聽著樓外一片喧囂,薛儔忽然放下筷子,側著臉打量著黃葭的神色。

過了許久,他躊躇著開口:“一桌子的菜,掌事為何不動筷啊?”

黃葭低頭看著桌上的一碟豬頭肉、一碟子蘆蒿炒臘肉、一碗骨頭湯、一大碗飯。

想起今晨在河口吃的那碗腐爛的陳米,一時竟有些恍惚。

薛儔見她沈默,微微一楞,有些慚愧,“倒是我安排不周了,掌事身在部院,吃這些清粥小菜實在寒酸。”

黃葭望著那桌菜,沈默不語。

她來清江浦那會兒,船工們一律吃的是包子白粥,如今來了月餘,俸祿不見,到了河口,河工們三頓喝粥,說是粥,與水也沒什麽兩樣,喝過不出半個時辰又餓了。

如今,卻連粥也沒有了。

薛儔只以為自己安排不妥當,臉色一白,“把、把這些都撤走!”

黃葭反應過來,看向他,聲音淡然,“做了飯又撤下去,豈不白費了廚子的手藝。”

“真是委屈掌事了。”薛儔連連致歉。

黃葭神色黯然,捧起了碗,“今日我來是聽你說生意,吃什麽不打緊。”

薛儔點了點頭。

樓外喧鬧的曲聲與平靜的雨聲交織成一片,無端讓人心緒煩躁。

他瞥了一眼黃葭,不由地摩挲袖口,面上帶笑,“福建建寧府那批貨已經從南浦河走水路,過了浙江龍泉,就從會通河運入蘇直,我派人日夜兼程,大約不出三日必到淮安。”

說到這裏,他忽然頓了頓,眸光微動,”只不過……”

他語氣軟了許多,雙眼不禁望向黃葭。

黃葭已經吃了小半碗飯,“但說無妨。”

薛儔低下頭,“貨倒是一切安穩無虞,但是載貨的船如今卻是不夠了,我原先與西北商人做成了一筆生意,那些八百料的大船都北上運貨了,如今貨物都已經運好,但一時半會兒還到不了福建。”

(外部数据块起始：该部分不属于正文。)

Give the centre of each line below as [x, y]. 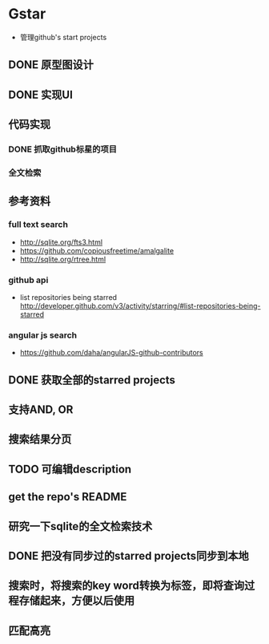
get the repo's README [68, 497]
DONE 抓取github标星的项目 [63, 149]
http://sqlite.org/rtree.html [63, 259]
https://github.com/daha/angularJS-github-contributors [112, 353]
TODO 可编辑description [70, 469]
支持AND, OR [41, 410]
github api [28, 280]
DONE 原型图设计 [51, 65]

說到這裏,他眸光閃爍,試探性地看向黃葭,“所以,我自作主張,找了一位浙江的商人來幫襯,他手頭的船尚且寬裕。”

黃葭疑惑地看向他,“既然事情都已經妥當,你今日來又是……”

“就是這位浙江的商人,他過去也與官衙做過生意,聽聞這清江浦如今要建船,所以也想盡一份綿薄之力。”

他擡起頭,打量著黃葭的神色,只見她神情自若,也不曾有慍色,接著道:“我這便請他進來。”

“咚——”

鎮淮酒樓的木門悠悠推開,發出沈重的拖拽聲。

來人一身湛藍色布衣,邊角繡著流雲花紋,頭戴玉色發冠。

眼眸之間仿佛醞著一個春日的暖意,只是在進門的一剎那,和煦的笑容忽然凝固。

黃葭捧起茶的手也微微滯住,沒想到這天下竟然這麽小,拐個彎還能碰上。

薛儔已經起身,滿面春風,“這位就是沈老板,浙江湖州人士。”

沈叔謁已經收回了目光中的訝異,拱手作揖,聲音平靜而溫和。

“在下沈叔謁,見過掌事。”

本站無廣告,永久域名(fanyan.cc)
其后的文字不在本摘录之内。